Combine batch files?

Hi folks,

I’ve been experiencing some problems generating batch files for a large data set to be analyzed on our computing cluster. I seem to be able to generate batch files for subsets of the folders of images, but when I inspect those batch files, all of them number the images involved beginning from 1. If I cannot solve the batch file generation problem for very large data sets, can you suggest a way so that I can combine the output from each of the smaller batches in such a way that I can avoid naming collisions for the image numbers?



If you specify ranges of image sets on the command line (-f and -l switches), it should give you ranges of image sets in your database and CSV files that match those on the command line. Is this what you’re doing?

Hi Lee,

Yes, this is how I’ve been submitting my jobs to our cluster. But suppose that to cover one screen’s worth of data (say 25000 images), I have two batch files representing the same pipeline but over two image sets partitioned from the screen: the first covers 15000 images, the second covers the remaining 10000. If I inspect both batch files, each numbers the images in their respective batches from 1 to . So setting the -f and -l arguments for the second batch file that represents images 15001 - 25000 will fail, since it sees the same images as numbered from 1 - 10000. Unless I write that output (both .tiff files and .csv files produced by ExportToDatabase) to a different directory and do some post-processing, I don’t see how this could work.

This isn’t such a big issue now that it looks as if I can produce one batch file for the entire screen, but thanks for addressing this all the same :smile:


Is there a reason you need to separate them into two separate batches? My default response is to wonder if it’s really necessary, and if so is it a shortcoming we should address in CP, or something external that we need to work around.

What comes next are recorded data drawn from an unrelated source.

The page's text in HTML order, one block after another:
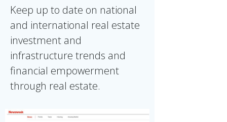
Keep up to date on national
and international real estate
investment and
infrastructure trends and
financial empowerment
through real estate.
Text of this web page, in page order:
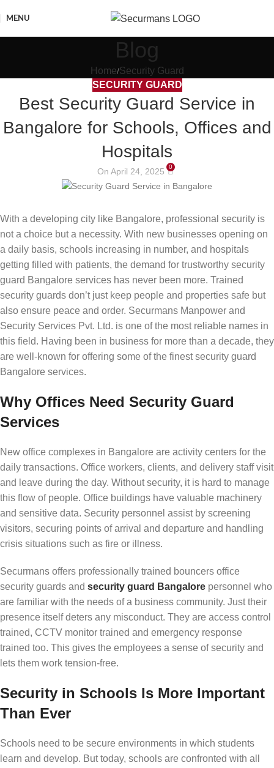
MENU
Blog
Home Security Guard
SECURITY GUARD
Best Security Guard Service in
Bangalore for Schools, Offices and
Hospitals
On April 24, 2025 0
With a developing city like Bangalore, professional security is
not a choice but a necessity. With new businesses opening on
a daily basis, schools increasing in number, and hospitals
getting filled with patients, the demand for trustworthy security
guard Bangalore services has never been more. Trained
security guards don’t just keep people and properties safe but
also ensure peace and order. Securmans Manpower and
Security Services Pvt. Ltd. is one of the most reliable names in
this field. Having been in business for more than a decade, they
are well-known for offering some of the finest security guard
Bangalore services.
Why Offices Need Security Guard
Services
New office complexes in Bangalore are activity centers for the
daily transactions. Office workers, clients, and delivery staff visit
and leave during the day. Without security, it is hard to manage
this flow of people. Office buildings have valuable machinery
and sensitive data. Security personnel assist by screening
visitors, securing points of arrival and departure and handling
crisis situations such as fire or illness.
Securmans offers professionally trained bouncers office
security guards and security guard Bangalore personnel who
are familiar with the needs of a business community. Just their
presence itself deters any misconduct. They are access control
trained, CCTV monitor trained and emergency response
trained too. This gives the employees a sense of security and
lets them work tension-free.
Security in Schools Is More Important
Than Ever
Schools need to be secure environments in which students
learn and develop. But today, schools are confronted with all

Are you using LoadImages or LoadData to load the images? If the former, you will probably have to do post-processing, though we should consider making it possible to start at an arbitrary image number. If you are using LoadData, then combining the two batches together and selecting subsets using the -f/-l switch should solve the problem.

Postprocessing may not be that difficult, depending on what sort of measurements you are taking. If there’s no cross-image measurement (tracking, for instance), then I believe the only measurement that actually cares about the image number is ImageNumber itself (but one should verify). If this is the case, it’s fairly easy to adjust the data afterward.